Start of EXCERPTED RECORDS

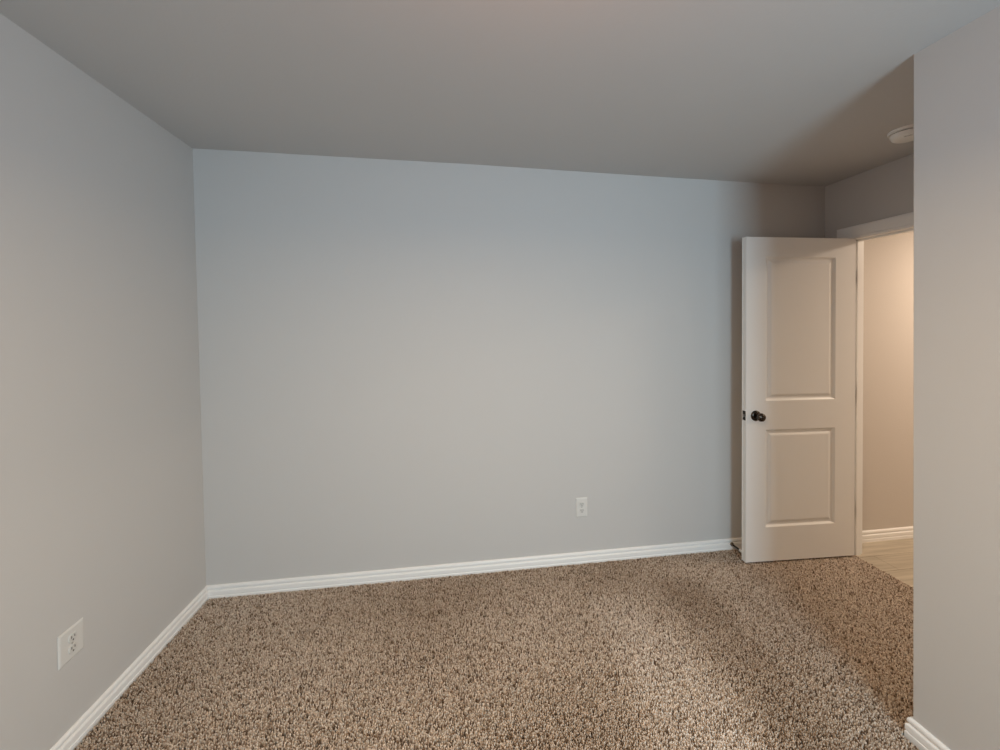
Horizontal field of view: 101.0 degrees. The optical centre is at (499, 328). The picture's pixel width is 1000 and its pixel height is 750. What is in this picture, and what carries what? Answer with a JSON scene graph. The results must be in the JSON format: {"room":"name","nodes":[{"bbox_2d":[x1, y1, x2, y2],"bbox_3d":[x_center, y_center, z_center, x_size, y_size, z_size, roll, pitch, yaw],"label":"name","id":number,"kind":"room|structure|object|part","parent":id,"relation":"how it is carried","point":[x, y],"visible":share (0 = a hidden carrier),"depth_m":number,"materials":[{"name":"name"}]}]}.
{"room":"empty bedroom","nodes":[
{"label":"empty bedroom","id":0,"kind":"room"},
{"bbox_2d":[0,13,205,749],"bbox_3d":[-1.442,0.305,0.120,0.279,2.600,4.293,0,1,-8],"label":"wall","id":1,"kind":"structure","parent":0,"point":[102,499],"depth_m":1.54,"materials":[{"name":"grey paint"}]},
{"bbox_2d":[57,617,83,670],"bbox_3d":[-1.527,1.121,1.471,0.009,0.115,0.102,0,1,-8],"label":"electrical outlet","id":2,"kind":"object","parent":1,"relation":"attached to","point":[70,642],"visible":1,"depth_m":1.46,"materials":[{"name":"white plastic"}]},
{"bbox_2d":[68,642,76,653],"bbox_3d":[-1.524,1.141,1.472,0.004,0.028,0.034,0,1,-8],"label":"receptacle","id":3,"kind":"object","parent":2,"relation":"attached to","point":[72,646],"depth_m":1.47,"materials":[{"name":"grey plastic"}]},
{"bbox_2d":[68,631,76,642],"bbox_3d":[-1.525,1.102,1.471,0.004,0.028,0.034,0,1,-8],"label":"receptacle","id":4,"kind":"object","parent":2,"relation":"attached to","point":[72,635],"depth_m":1.47,"materials":[{"name":"grey plastic"}]},
{"bbox_2d":[50,585,207,749],"bbox_3d":[-1.388,1.477,0.196,0.015,0.082,4.167,0,1,-6],"label":"baseboard","id":5,"kind":"structure","parent":1,"relation":"attached to","point":[75,735],"depth_m":1.70,"materials":[{"name":"white paint"}]},
{"bbox_2d":[81,538,912,749],"bbox_3d":[1.906,1.554,0.685,7.050,0.134,4.403,0,1,-8],"label":"floor","id":6,"kind":"structure","parent":0,"point":[894,557],"depth_m":2.62,"materials":[{"name":"brown wood"}]},
{"bbox_2d":[74,548,918,749],"bbox_3d":[0.452,1.480,1.623,3.921,0.025,1.864,0,1,-8],"label":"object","id":7,"kind":"structure","parent":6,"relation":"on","point":[847,656],"depth_m":1.81,"materials":[{"name":"beige carpet"}]},
{"bbox_2d":[0,0,999,185],"bbox_3d":[1.892,-1.018,0.655,7.050,0.162,4.403,0,1,-8],"label":"ceiling","id":8,"kind":"structure","parent":0,"point":[789,92],"depth_m":1.55,"materials":[{"name":"grey paint"}]},
{"bbox_2d":[887,124,913,143],"bbox_3d":[1.992,-0.946,2.016,0.144,0.047,0.144,0,1,-8],"label":"smoke detector","id":9,"kind":"object","parent":8,"relation":"attached to","point":[903,134],"visible":0.67,"depth_m":2.00,"materials":[{"name":"white plastic"}]},
{"bbox_2d":[193,148,824,584],"bbox_3d":[0.200,0.267,2.583,4.250,2.600,0.120,0,1,-8],"label":"wall","id":10,"kind":"structure","parent":0,"point":[403,364],"depth_m":2.46,"materials":[{"name":"grey paint"}]},
{"bbox_2d":[207,537,741,599],"bbox_3d":[0.307,1.440,2.544,3.880,0.082,0.015,0,1,-8],"label":"baseboard","id":11,"kind":"structure","parent":10,"relation":"attached to","point":[242,589],"depth_m":2.46,"materials":[{"name":"white paint"}]},
{"bbox_2d":[576,497,586,516],"bbox_3d":[0.510,1.117,2.573,0.074,0.120,0.009,0,1,-8],"label":"electrical outlet","id":12,"kind":"object","parent":10,"relation":"attached to","point":[581,503],"visible":1,"depth_m":2.57,"materials":[{"name":"white plastic"}]},
{"bbox_2d":[730,542,741,552],"bbox_3d":[1.535,1.422,2.670,0.024,0.024,0.098,0,1,-8],"label":"door stop","id":13,"kind":"object","parent":10,"relation":"attached to","point":[731,543],"visible":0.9,"depth_m":2.68,"materials":[{"name":"brown metal"}]},
{"bbox_2d":[825,153,913,237],"bbox_3d":[2.394,0.263,1.957,0.093,2.600,1.763,0,1,-8],"label":"wall","id":14,"kind":"structure","parent":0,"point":[884,191],"depth_m":2.51,"materials":[{"name":"grey paint"}]},
{"bbox_2d":[837,212,913,554],"bbox_3d":[2.350,0.419,2.265,0.128,2.122,0.943,0,1,-8],"label":"door frame","id":15,"kind":"structure","parent":14,"relation":"attached to","point":[904,223],"depth_m":2.64,"materials":[{"name":"white paint"}]},
{"bbox_2d":[742,237,855,562],"bbox_3d":[1.876,0.441,2.589,0.756,2.013,0.166,0,1,-6],"label":"door","id":16,"kind":"structure","parent":15,"relation":"attached to","point":[798,294],"depth_m":2.57,"materials":[{"name":"white paint"}]},
{"bbox_3d":[1.580,0.539,2.504,0.052,0.052,0.056,0,1,-6],"label":"knob","id":17,"kind":"part","parent":16,"relation":"part of","materials":[{"name":"brown metal"}]},
{"bbox_3d":[2.405,0.415,2.273,0.018,2.115,0.943,0,1,-8],"label":"casing","id":18,"kind":"part","parent":15,"relation":"part of","materials":[{"name":"white paint"}]},
{"bbox_3d":[2.295,0.415,2.257,0.018,2.115,0.943,0,1,-8],"label":"casing","id":19,"kind":"part","parent":15,"relation":"part of","materials":[{"name":"white paint"}]},
{"bbox_2d":[862,231,913,530],"bbox_3d":[3.696,0.243,3.040,2.800,2.600,0.100,0,1,-8],"label":"wall","id":20,"kind":"structure","parent":0,"point":[888,304],"depth_m":2.84,"materials":[{"name":"beige paint"}]},
{"bbox_2d":[862,526,912,542],"bbox_3d":[3.661,1.417,2.989,2.700,0.082,0.015,0,1,-8],"label":"baseboard","id":21,"kind":"structure","parent":20,"relation":"attached to","point":[900,532],"depth_m":2.84,"materials":[{"name":"white paint"}]},
{"bbox_2d":[913,6,999,749],"bbox_3d":[2.181,0.287,0.032,0.994,2.600,3.058,0,1,-8],"label":"wall","id":22,"kind":"structure","parent":0,"point":[956,367],"depth_m":1.34,"materials":[{"name":"grey paint"}]},
{"bbox_2d":[904,717,949,749],"bbox_3d":[1.691,1.462,0.041,0.015,0.082,2.953,0,1,-8],"label":"baseboard","id":23,"kind":"structure","parent":22,"relation":"attached to","point":[915,733],"depth_m":1.45,"materials":[{"name":"white paint"}]}
]}

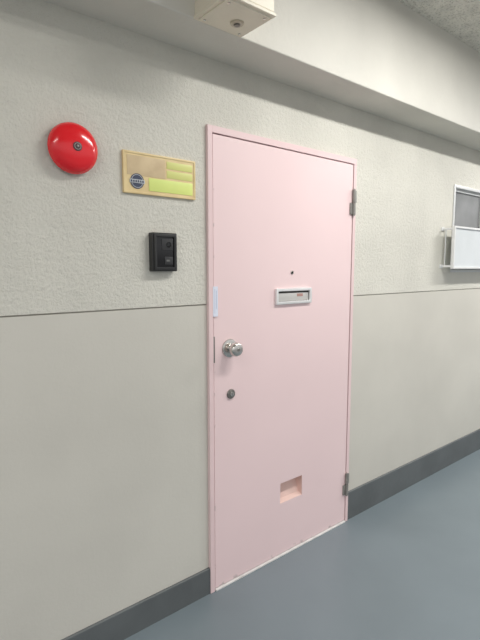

End of EXCERPTED RECORDS

*YOUR ASSIGNMENT*. Gather all lines from the records above in which "receptacle" appears.

*EXERCISE RESPONSE*.
{"bbox_2d":[68,642,76,653],"bbox_3d":[-1.524,1.141,1.472,0.004,0.028,0.034,0,1,-8],"label":"receptacle","id":3,"kind":"object","parent":2,"relation":"attached to","point":[72,646],"depth_m":1.47,"materials":[{"name":"grey plastic"}]},
{"bbox_2d":[68,631,76,642],"bbox_3d":[-1.525,1.102,1.471,0.004,0.028,0.034,0,1,-8],"label":"receptacle","id":4,"kind":"object","parent":2,"relation":"attached to","point":[72,635],"depth_m":1.47,"materials":[{"name":"grey plastic"}]},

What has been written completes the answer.